How do I get the key at a specific index from a Dictionary in Swift?

That's because keys returns LazyMapCollection<[Key : Value], Key>, which can't be subscripted with an Int. One way to handle this is to advance the dictionary's startIndex by the integer that you wanted to subscript by, for example:

let intIndex = 1 // where intIndex < myDictionary.count
let index = myDictionary.index(myDictionary.startIndex, offsetBy: intIndex)
myDictionary.keys[index]

Another possible solution would be to initialize an array with keys as input, then you can use integer subscripts on the result:

let firstKey = Array(myDictionary.keys)[0] // or .first

Remember, dictionaries are inherently unordered, so don't expect the key at a given index to always be the same.

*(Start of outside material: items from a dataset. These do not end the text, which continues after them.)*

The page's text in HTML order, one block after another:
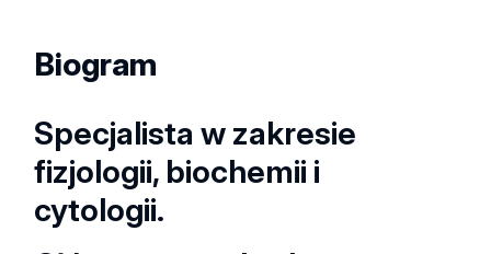
Biogram
Specjalista w zakresie
fizjologii, biochemii i
cytologii.
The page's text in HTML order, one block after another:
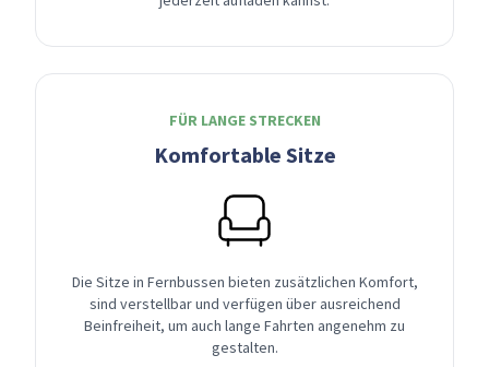
FÜR LANGE STRECKEN
Komfortable Sitze
Die Sitze in Fernbussen bieten zusätzlichen Komfort,
sind verstellbar und verfügen über ausreichend
Beinfreiheit, um auch lange Fahrten angenehm zu
gestalten.

Swift 3 : Array() can be useful to do this .

Get Key :

let index = 5 // Int Value
Array(myDict)[index].key

Get Value :

Array(myDict)[index].value

Here is a small extension for accessing keys and values in dictionary by index:

extension Dictionary {
    subscript(i: Int) -> (key: Key, value: Value) {
        return self[index(startIndex, offsetBy: i)]
    }
}

You can iterate over a dictionary and grab an index with for-in and enumerate (like others have said, there is no guarantee it will come out ordered like below)

let dict = ["c": 123, "d": 045, "a": 456]

for (index, entry) in enumerate(dict) {
    println(index)   // 0       1        2
    println(entry)   // (d, 45) (c, 123) (a, 456)
}

If you want to sort first..

var sortedKeysArray = sorted(dict) { $0.0 < $1.0 }
println(sortedKeysArray)   // [(a, 456), (c, 123), (d, 45)]

var sortedValuesArray = sorted(dict) { $0.1 < $1.1 }
println(sortedValuesArray) // [(d, 45), (c, 123), (a, 456)]

then iterate.

for (index, entry) in enumerate(sortedKeysArray) {
    println(index)    // 0   1   2
    println(entry.0)  // a   c   d
    println(entry.1)  // 456 123 45
}

If you want to create an ordered dictionary, you should look into Generics.